> Excerpted records:
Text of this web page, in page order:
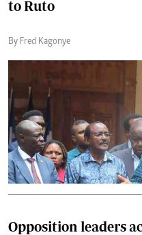
to Ruto
By Fred Kagonye
Opposition leaders
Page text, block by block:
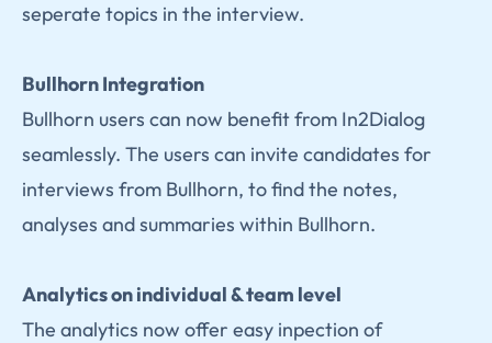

> Task objective: Only the text of the records above is to be reproduced, exactly as given; the pictures are dropped.

> Task answer:
Text of this web page, in page order:
to Ruto
By Fred Kagonye
Opposition leaders
Page text, block by block:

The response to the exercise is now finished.